Directions — Write out each record exactly and skip every image.

--------------------

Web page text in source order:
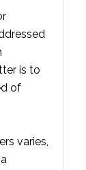
is to
of
varies,
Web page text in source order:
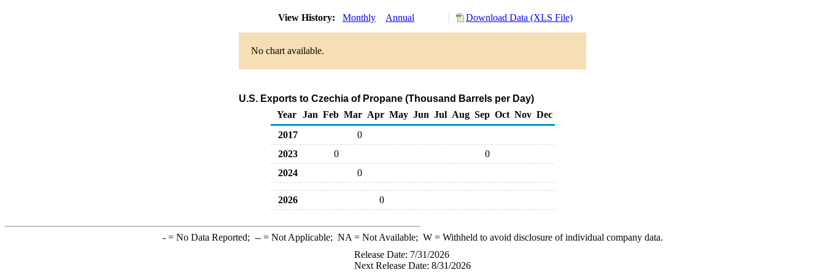
View History: Monthly Annual Download Data (XLS File)
No chart available.
U.S. Exports to Czechia of Propane (Thousand Barrels per Day)
Year
Jan Feb Mar Apr May Jun Jul Aug Sep Oct Nov Dec
2017
0
2023
0
0
2024
0
2026 0
-= No Data Reported; --= Not Applicable; NA = Not Available; W= Withheld to avoid disclosure of individual company data.
Release Date: 7/31/2026
Next Release Date: 8/31/2026
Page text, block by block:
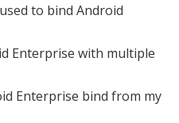
to bind Android
Enterprise with multiple
Enterprise bind from my
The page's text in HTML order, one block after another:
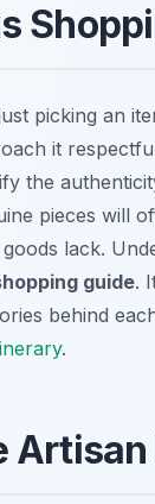
picking an
it
the
pieces will
lack.
guide.
behind
.
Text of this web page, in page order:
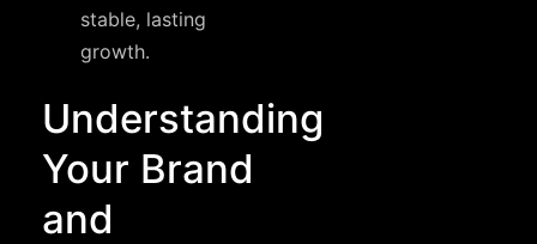
stable, lasting
growth.
Understanding
Your Brand
and
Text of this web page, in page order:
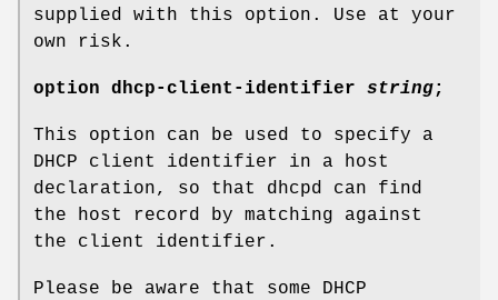
supplied with this option. Use at your
own risk.
option dhcp-client-identifier string;
This option can be used to specify a
DHCP client identifier in a host
declaration, so that dhcpd can find
the host record by matching against
the client identifier.
Please be aware that some DHCP
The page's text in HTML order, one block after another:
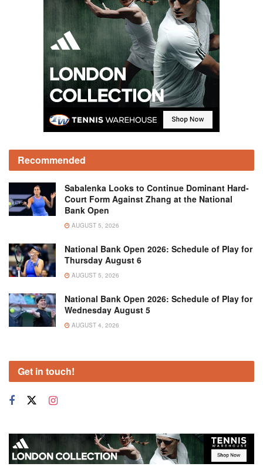
Recommended
Sabalenka Looks to Continue Dominant Hard-
Court Form Against Zhang at the National
Bank Open
AUGUST 5, 2026
National Bank Open 2026: Schedule of Play for
Thursday August 6
AUGUST 5, 2026
National Bank Open 2026: Schedule of Play for
Wednesday August 5
AUGUST 4, 2026
Get in touch!

--------------------

Exercise output —
Web page text in source order:
is to
of
varies,
Web page text in source order:
View History: Monthly Annual Download Data (XLS File)
No chart available.
U.S. Exports to Czechia of Propane (Thousand Barrels per Day)
Year
Jan Feb Mar Apr May Jun Jul Aug Sep Oct Nov Dec
2017
0
2023
0
0
2024
0
2026 0
-= No Data Reported; --= Not Applicable; NA = Not Available; W= Withheld to avoid disclosure of individual company data.
Release Date: 7/31/2026
Next Release Date: 8/31/2026
Page text, block by block:
to bind Android
Enterprise with multiple
Enterprise bind from my
The page's text in HTML order, one block after another:
picking an
it
the
pieces will
lack.
guide.
behind
.
Text of this web page, in page order:
stable, lasting
growth.
Understanding
Your Brand
and
Text of this web page, in page order:
supplied with this option. Use at your
own risk.
option dhcp-client-identifier string;
This option can be used to specify a
DHCP client identifier in a host
declaration, so that dhcpd can find
the host record by matching against
the client identifier.
Please be aware that some DHCP
The page's text in HTML order, one block after another:
Recommended
Sabalenka Looks to Continue Dominant Hard-
Court Form Against Zhang at the National
Bank Open
AUGUST 5, 2026
National Bank Open 2026: Schedule of Play for
Thursday August 6
AUGUST 5, 2026
National Bank Open 2026: Schedule of Play for
Wednesday August 5
AUGUST 4, 2026
Get in touch!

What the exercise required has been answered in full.